I have made the suggestion that there should be an obligation, via the Central Bank, on all banking institutions and others that take deposits, to issue an annual notification to the account holder. If there is no notification and the person dies and the passbook is lost in many instances, there is no record of the account. In that event the money remains in the bank. Technically this money is owned by the heirs and descendants of the deceased person but it is no good to them if they do not know about it and cannot trace it. A way around the problem would be a requirement for a notification procedure. When I made this suggestion previously I was informed that due to secrecy obligations it could not disclose information. That is humbug. Of course the bank can disclose information to the person who lodged the money. That is not a breach of secrecy or confidentiality. The person who takes in the money should be obliged by law to issue a notification, in relation to any amounts over a certain sum — obviously accounts of £1 or £10 do not arise — unless, at the making of the deposit, different arrangements were made.
I accept there may be circumstances where a person may not want notification of a bank lodgement of £5,000 sent home in case another person in the household might see it. To take account of that a procedure could be followed whereby the person who owns the deposit could sign a note to absolve the bank from the notification procedure. Otherwise there should be a rule that notification should issue at least once a year. The day of the personal bank is gone and often bank staff may not know a customer has died. In those circumstances the notification would be sent to the deceased's house and then the necessary steps could be taken to regularise the matter. I give strong notice on that issue that the campaign I have been conducting for quite some time is not over. I am convinced it will become more important to deal with this matter. There was an old advertisement for a whiskey, "Tullamore Dew, give every man his Dew". It is important to ensure every man is given his due in relation to those accounts.
I am in favour of the Bill. I am pro-Europe and pro-EMU and I am delighted the Bill is being put into law. I am interested in the rather convoluted manner in which the Minister dealt with the proposed exchange rate with the euro. Apparently it will meet the needs of our economy in the full sense of the word and the decision cannot be finalised until the end of July.
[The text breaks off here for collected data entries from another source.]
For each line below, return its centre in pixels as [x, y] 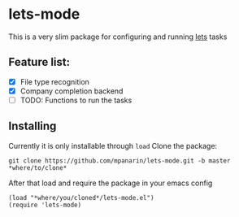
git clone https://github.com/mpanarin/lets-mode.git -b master [119, 161]
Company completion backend [72, 91]
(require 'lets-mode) [45, 205]
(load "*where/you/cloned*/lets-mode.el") [81, 197]
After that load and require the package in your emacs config [111, 183]
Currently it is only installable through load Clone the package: [113, 145]
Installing [33, 126]
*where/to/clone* [38, 167]
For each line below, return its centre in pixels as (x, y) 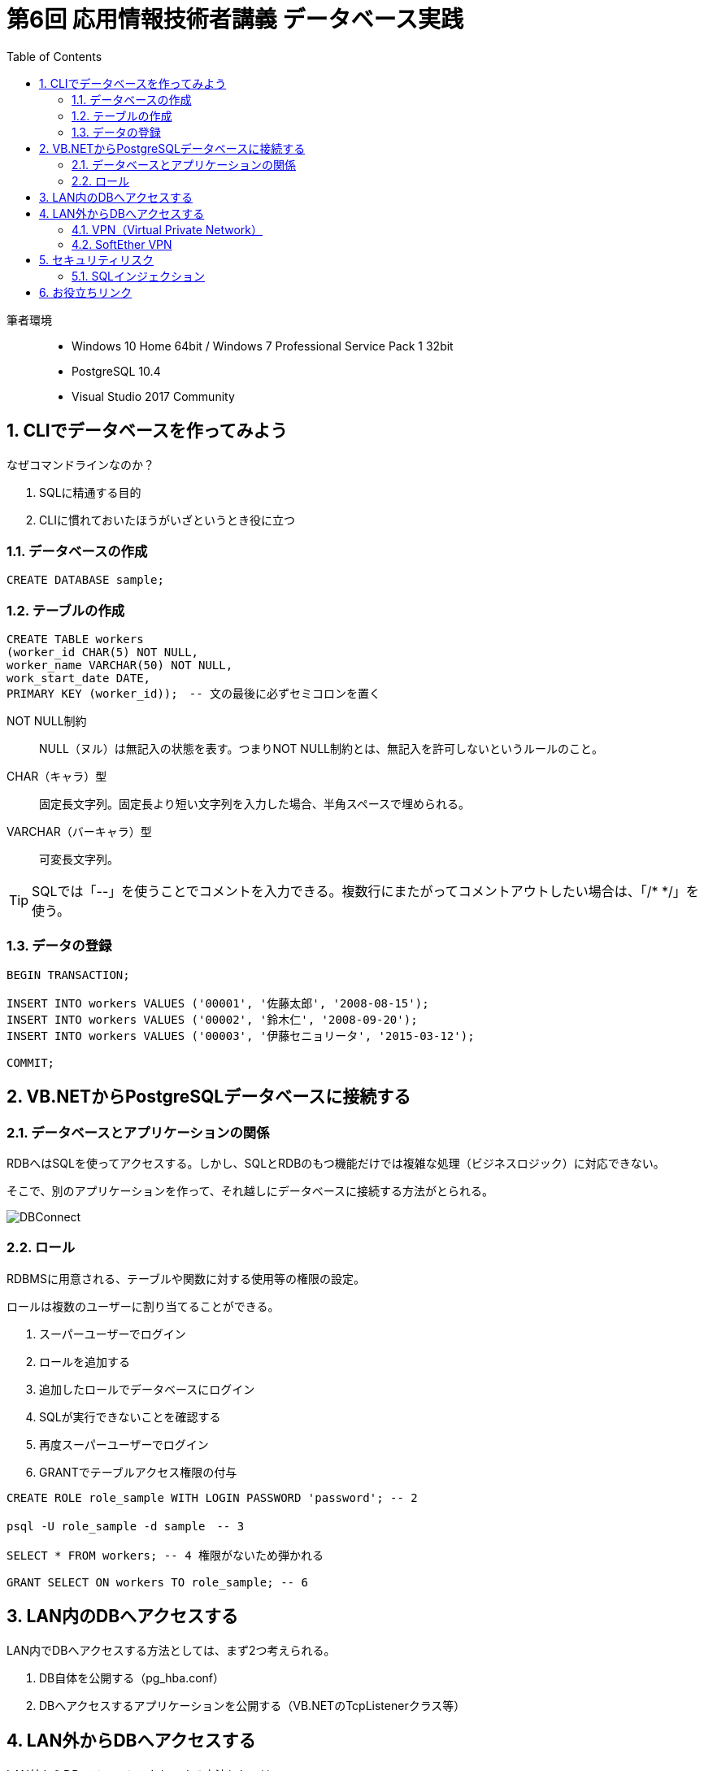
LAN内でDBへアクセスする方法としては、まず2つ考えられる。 (171, 1650)
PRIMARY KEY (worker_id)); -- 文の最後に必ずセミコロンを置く (194, 694)
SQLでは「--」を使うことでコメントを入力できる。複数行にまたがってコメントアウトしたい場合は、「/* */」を (365, 892)
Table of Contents (54, 56)
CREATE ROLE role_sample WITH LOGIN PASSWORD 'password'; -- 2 (212, 1497)
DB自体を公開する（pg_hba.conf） (132, 1677)
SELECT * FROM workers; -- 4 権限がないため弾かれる (165, 1555)
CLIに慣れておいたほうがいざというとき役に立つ (167, 520)
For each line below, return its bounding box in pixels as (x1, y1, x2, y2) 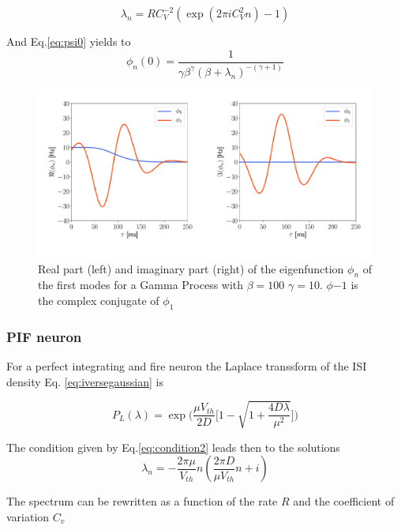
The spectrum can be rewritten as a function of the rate (6, 493, 278, 509)
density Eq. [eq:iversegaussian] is (6, 373, 163, 389)
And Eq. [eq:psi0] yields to (6, 33, 131, 49)
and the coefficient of (293, 493, 395, 509)
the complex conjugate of (38, 291, 159, 308)
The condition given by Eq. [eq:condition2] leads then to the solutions (6, 438, 340, 455)
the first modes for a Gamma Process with (38, 276, 244, 293)
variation (6, 508, 50, 524)
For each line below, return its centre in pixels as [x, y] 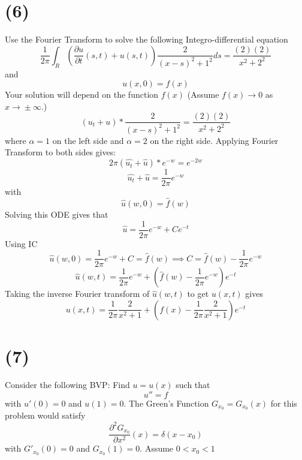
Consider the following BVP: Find [67, 385]
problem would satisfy [45, 415]
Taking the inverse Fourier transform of [77, 294]
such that [193, 385]
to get [198, 294]
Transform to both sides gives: [61, 152]
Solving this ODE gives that [57, 214]
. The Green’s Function [166, 403]
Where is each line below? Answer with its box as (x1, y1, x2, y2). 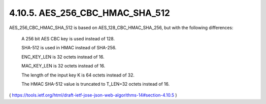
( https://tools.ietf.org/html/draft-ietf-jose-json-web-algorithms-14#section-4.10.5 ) (9, 92, 177, 98)
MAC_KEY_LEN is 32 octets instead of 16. (21, 63, 105, 69)
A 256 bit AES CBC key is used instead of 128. (21, 35, 115, 41)
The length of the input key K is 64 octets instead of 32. (21, 72, 135, 78)
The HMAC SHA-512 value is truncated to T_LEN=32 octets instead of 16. (21, 81, 170, 87)
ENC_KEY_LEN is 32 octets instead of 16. (21, 54, 104, 60)
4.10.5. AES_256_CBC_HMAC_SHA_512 (9, 7, 170, 18)
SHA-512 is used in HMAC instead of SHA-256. (21, 45, 117, 51)
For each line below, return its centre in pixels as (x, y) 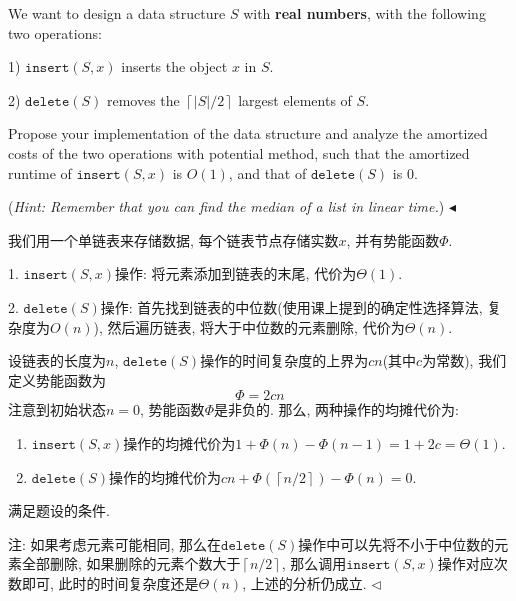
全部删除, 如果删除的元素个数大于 (131, 563)
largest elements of (295, 99)
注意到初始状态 (57, 409)
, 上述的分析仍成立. (304, 582)
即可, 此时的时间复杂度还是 (110, 582)
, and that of (267, 172)
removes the (143, 99)
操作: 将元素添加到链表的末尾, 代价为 (236, 273)
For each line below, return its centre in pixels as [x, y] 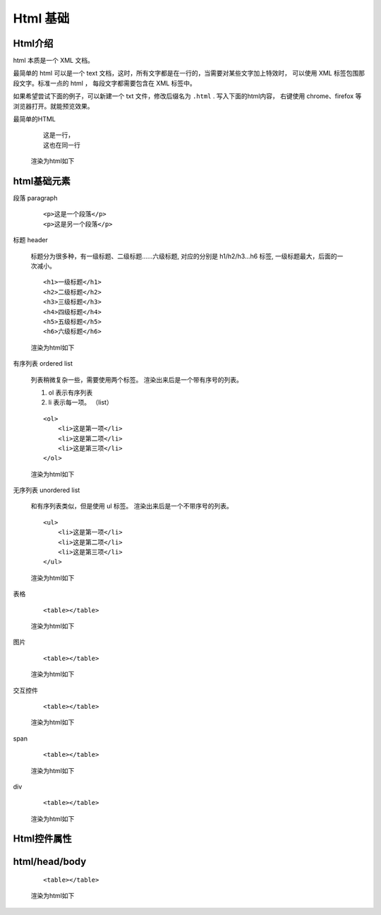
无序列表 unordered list [47, 490]
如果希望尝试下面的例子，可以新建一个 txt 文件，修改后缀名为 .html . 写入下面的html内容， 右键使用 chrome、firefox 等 [187, 96]
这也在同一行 [62, 145]
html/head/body [50, 861]
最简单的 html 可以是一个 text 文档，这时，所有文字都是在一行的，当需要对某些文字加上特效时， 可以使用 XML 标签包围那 [189, 73]
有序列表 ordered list [43, 364]
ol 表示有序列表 [71, 393]
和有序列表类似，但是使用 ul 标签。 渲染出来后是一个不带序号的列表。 [132, 506]
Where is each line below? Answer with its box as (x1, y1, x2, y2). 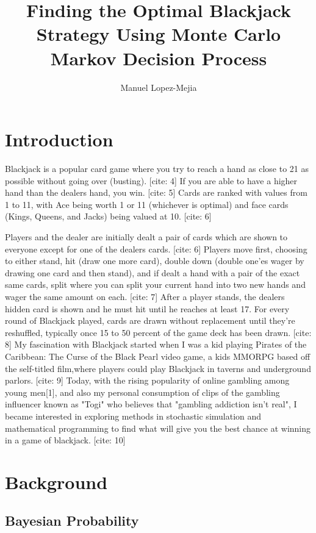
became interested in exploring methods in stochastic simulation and (5, 409, 262, 422)
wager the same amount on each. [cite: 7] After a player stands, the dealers (5, 290, 285, 302)
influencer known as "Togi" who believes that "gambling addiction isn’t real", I (5, 398, 297, 410)
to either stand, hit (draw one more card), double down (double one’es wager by (5, 254, 304, 267)
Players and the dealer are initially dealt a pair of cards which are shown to (5, 231, 288, 243)
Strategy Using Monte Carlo (36, 21, 281, 46)
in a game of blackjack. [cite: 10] (5, 434, 126, 446)
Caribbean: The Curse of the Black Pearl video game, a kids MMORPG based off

We are still somewhat confused as to what that figure will be and what the UK will do. However, I will not look into a crystal ball and decide on that at this stage because essentially that is what everybody is doing. Everybody has to take a chance on this. If one had sterling to convert to punts or punts to convert to sterling, one has to take the best advice on whether and when to convert and the same applies to the other currencies. I support the Bill in general and I would like a positive response from the Minister to the issues I raised.